### Exercise aim
Only the pictures should be left out; write out all other data exactly.

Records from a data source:
*****

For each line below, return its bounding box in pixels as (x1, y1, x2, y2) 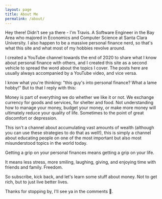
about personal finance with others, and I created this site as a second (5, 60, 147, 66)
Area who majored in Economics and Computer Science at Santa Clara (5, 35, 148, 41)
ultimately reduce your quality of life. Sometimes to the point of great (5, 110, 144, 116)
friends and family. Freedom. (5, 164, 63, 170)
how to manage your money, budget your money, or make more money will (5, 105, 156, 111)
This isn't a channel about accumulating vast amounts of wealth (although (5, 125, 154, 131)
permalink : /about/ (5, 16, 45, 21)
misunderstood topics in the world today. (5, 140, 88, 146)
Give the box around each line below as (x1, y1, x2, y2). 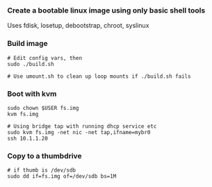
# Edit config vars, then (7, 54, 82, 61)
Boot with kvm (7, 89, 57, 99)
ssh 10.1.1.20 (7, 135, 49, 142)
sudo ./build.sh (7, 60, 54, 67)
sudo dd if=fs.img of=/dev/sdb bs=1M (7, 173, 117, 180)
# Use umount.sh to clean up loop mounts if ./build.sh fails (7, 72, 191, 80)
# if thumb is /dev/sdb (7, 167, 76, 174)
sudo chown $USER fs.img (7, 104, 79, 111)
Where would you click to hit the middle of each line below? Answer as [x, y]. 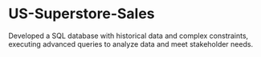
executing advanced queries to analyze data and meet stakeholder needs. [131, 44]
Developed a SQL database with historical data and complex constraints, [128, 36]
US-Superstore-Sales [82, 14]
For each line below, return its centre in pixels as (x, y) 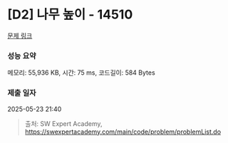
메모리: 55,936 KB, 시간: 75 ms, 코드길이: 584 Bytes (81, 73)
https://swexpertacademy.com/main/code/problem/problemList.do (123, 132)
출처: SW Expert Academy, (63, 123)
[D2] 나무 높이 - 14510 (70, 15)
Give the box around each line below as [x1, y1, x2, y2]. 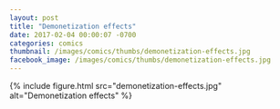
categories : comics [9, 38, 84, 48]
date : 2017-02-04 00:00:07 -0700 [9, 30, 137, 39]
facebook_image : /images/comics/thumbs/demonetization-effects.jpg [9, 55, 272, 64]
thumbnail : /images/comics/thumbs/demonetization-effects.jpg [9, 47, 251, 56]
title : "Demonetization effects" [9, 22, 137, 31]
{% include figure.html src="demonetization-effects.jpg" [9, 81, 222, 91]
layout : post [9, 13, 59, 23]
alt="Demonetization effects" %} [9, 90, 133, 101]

*****

### Response area
For each line below, return its bounding box in pixels as (x1, y1, x2, y2) 
about personal finance with others, and I created this site as a second (5, 60, 147, 66)
Area who majored in Economics and Computer Science at Santa Clara (5, 35, 148, 41)
ultimately reduce your quality of life. Sometimes to the point of great (5, 110, 144, 116)
friends and family. Freedom. (5, 164, 63, 170)
how to manage your money, budget your money, or make more money will (5, 105, 156, 111)
This isn't a channel about accumulating vast amounts of wealth (although (5, 125, 154, 131)
permalink : /about/ (5, 16, 45, 21)
misunderstood topics in the world today. (5, 140, 88, 146)
Give the box around each line below as (x1, y1, x2, y2). 
# Edit config vars, then (7, 54, 82, 61)
Boot with kvm (7, 89, 57, 99)
ssh 10.1.1.20 (7, 135, 49, 142)
sudo ./build.sh (7, 60, 54, 67)
sudo dd if=fs.img of=/dev/sdb bs=1M (7, 173, 117, 180)
# Use umount.sh to clean up loop mounts if ./build.sh fails (7, 72, 191, 80)
# if thumb is /dev/sdb (7, 167, 76, 174)
sudo chown $USER fs.img (7, 104, 79, 111)
Where would you click to hit the middle of each line below? Answer as [x, y]. 
executing advanced queries to analyze data and meet stakeholder needs. [131, 44]
Developed a SQL database with historical data and complex constraints, [128, 36]
US-Superstore-Sales [82, 14]
For each line below, return its centre in pixels as (x, y) 
메모리: 55,936 KB, 시간: 75 ms, 코드길이: 584 Bytes (81, 73)
https://swexpertacademy.com/main/code/problem/problemList.do (123, 132)
출처: SW Expert Academy, (63, 123)
[D2] 나무 높이 - 14510 (70, 15)
Give the box around each line below as [x1, y1, x2, y2]. 
categories : comics [9, 38, 84, 48]
date : 2017-02-04 00:00:07 -0700 [9, 30, 137, 39]
facebook_image : /images/comics/thumbs/demonetization-effects.jpg [9, 55, 272, 64]
thumbnail : /images/comics/thumbs/demonetization-effects.jpg [9, 47, 251, 56]
title : "Demonetization effects" [9, 22, 137, 31]
{% include figure.html src="demonetization-effects.jpg" [9, 81, 222, 91]
layout : post [9, 13, 59, 23]
alt="Demonetization effects" %} [9, 90, 133, 101]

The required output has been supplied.